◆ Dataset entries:
-- -- --
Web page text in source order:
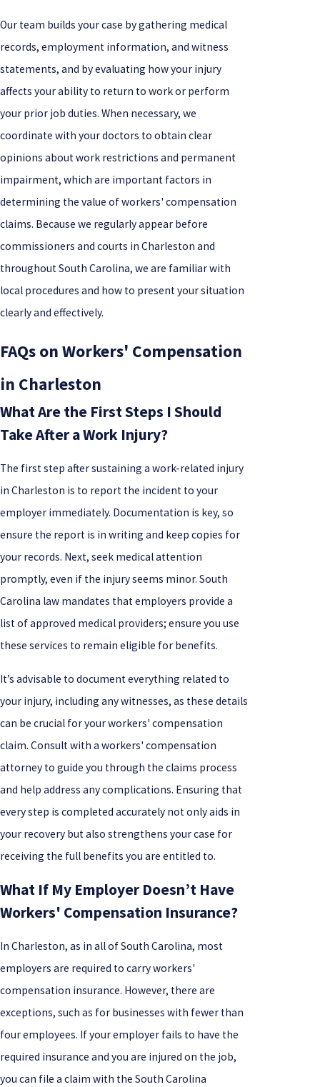
Our team builds your case by gathering medical
records, employment information, and witness
statements, and by evaluating how your injury
affects your ability to return to work or perform
your prior job duties. When necessary, we
coordinate with your doctors to obtain clear
opinions about work restrictions and permanent
impairment, which are important factors in
determining the value of workers' compensation
claims. Because we regularly appear before
commissioners and courts in Charleston and
throughout South Carolina, we are familiar with
local procedures and how to present your situation
clearly and effectively.
FAQs on Workers' Compensation
in Charleston
What Are the First Steps I Should
Take After a Work Injury?
The first step after sustaining a work-related injury
in Charleston is to report the incident to your
employer immediately. Documentation is key, so
ensure the report is in writing and keep copies for
your records. Next, seek medical attention
promptly, even if the injury seems minor. South
Carolina law mandates that employers provide a
list of approved medical providers; ensure you use
these services to remain eligible for benefits.
It’s advisable to document everything related to
your injury, including any witnesses, as these details
can be crucial for your workers' compensation
claim. Consult with a workers' compensation
attorney to guide you through the claims process
and help address any complications. Ensuring that
every step is completed accurately not only aids in
your recovery but also strengthens your case for
receiving the full benefits you are entitled to.
What If My Employer Doesn’t Have
Workers' Compensation Insurance?
In Charleston, as in all of South Carolina, most
employers are required to carry workers'
compensation insurance. However, there are
exceptions, such as for businesses with fewer than
four employees. If your employer fails to have the
required insurance and you are injured on the job,
you can file a claim with the South Carolina
-- -- --
◆ PROBLEM REQUIREMENTS:
Write out the data word for word, with every picture dropped.

◆ RESPONSE FOR THIS EXERCISE:
Web page text in source order:
Our team builds your case by gathering medical
records, employment information, and witness
statements, and by evaluating how your injury
affects your ability to return to work or perform
your prior job duties. When necessary, we
coordinate with your doctors to obtain clear
opinions about work restrictions and permanent
impairment, which are important factors in
determining the value of workers' compensation
claims. Because we regularly appear before
commissioners and courts in Charleston and
throughout South Carolina, we are familiar with
local procedures and how to present your situation
clearly and effectively.
FAQs on Workers' Compensation
in Charleston
What Are the First Steps I Should
Take After a Work Injury?
The first step after sustaining a work-related injury
in Charleston is to report the incident to your
employer immediately. Documentation is key, so
ensure the report is in writing and keep copies for
your records. Next, seek medical attention
promptly, even if the injury seems minor. South
Carolina law mandates that employers provide a
list of approved medical providers; ensure you use
these services to remain eligible for benefits.
It’s advisable to document everything related to
your injury, including any witnesses, as these details
can be crucial for your workers' compensation
claim. Consult with a workers' compensation
attorney to guide you through the claims process
and help address any complications. Ensuring that
every step is completed accurately not only aids in
your recovery but also strengthens your case for
receiving the full benefits you are entitled to.
What If My Employer Doesn’t Have
Workers' Compensation Insurance?
In Charleston, as in all of South Carolina, most
employers are required to carry workers'
compensation insurance. However, there are
exceptions, such as for businesses with fewer than
four employees. If your employer fails to have the
required insurance and you are injured on the job,
you can file a claim with the South Carolina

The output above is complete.